20 January 2008

Dubious Conclusion Spun From Slightly Larger Sample . . .

. . . this time a NYT story with the headline "Pregnancy Problems Tied to Caffeine". That's an alarming headline, and suggests a cause for concern, but at the end of the article, they quote a sceptic of the study:
Dr. Li said he and his colleagues had determined that the risk from caffeine was real and could not be explained away by different rates of morning sickness.

Dr. Carolyn Westhoff, a professor of obstetrics and gynecology, and epidemiology, at Columbia University Medical Center, had reservations about the study, noting that miscarriage is difficult to study or explain. Dr. Westhoff said most miscarriages resulted from chromosomal abnormalities, and there was no evidence that caffeine could cause those problems.

“Just interviewing women, over half of whom had already had their miscarriage, does not strike me as the best way to get at the real scientific question here,” she said. “But it is an excellent way to scare women.”

She said that smoking, chlamidial infections and increasing maternal age were stronger risk factors for miscarriage, and ones that women could do something about.
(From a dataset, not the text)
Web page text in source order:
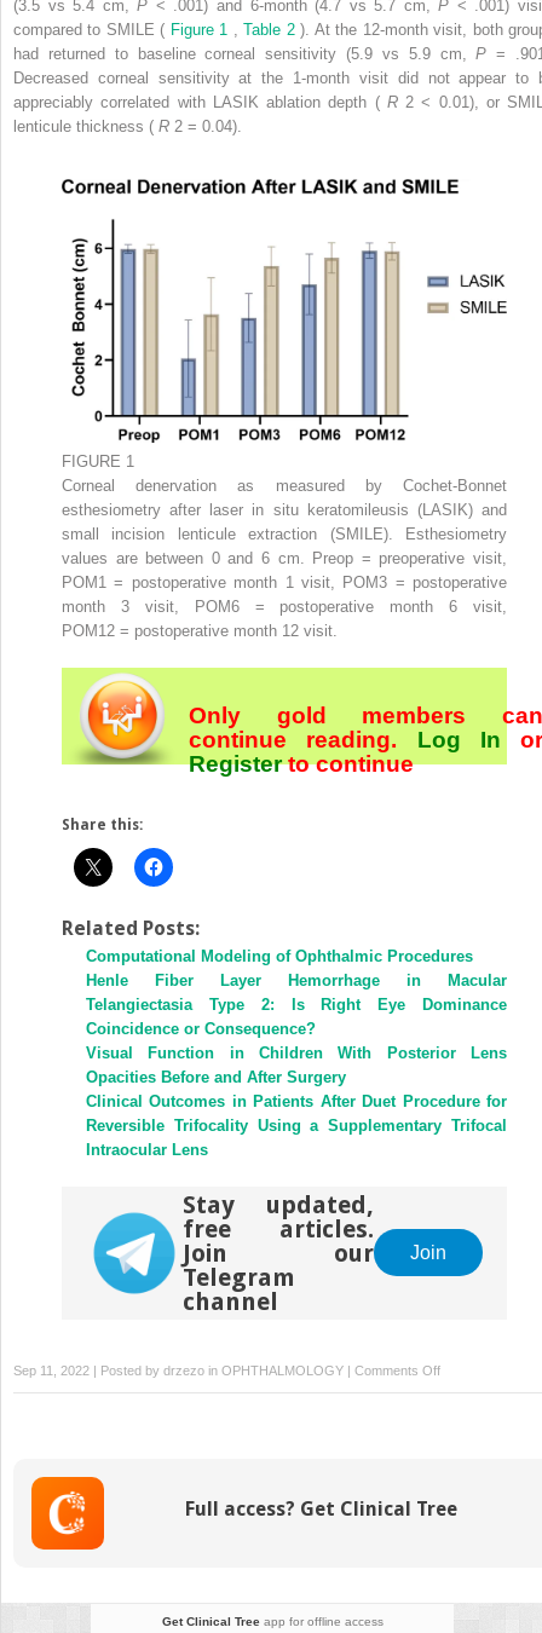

“Moderation in all things is still an excellent rule,” Dr. Westhoff said. “I think we tend to go overboard on saying expose your body to zero anything when pregnant. The human race wouldn’t have succeeded if the early pregnancy was so vulnerable to a little bit of anything. We’re more robust than that.”

Nice to see the scepticism within the article, but why the alarming headline then? And when this story gets picked up by CBS Nightly News, and all the various local TV newsers, how much you wanna bet they leave out the scepticism?

So much more fun to freak out people without conclusive evidence.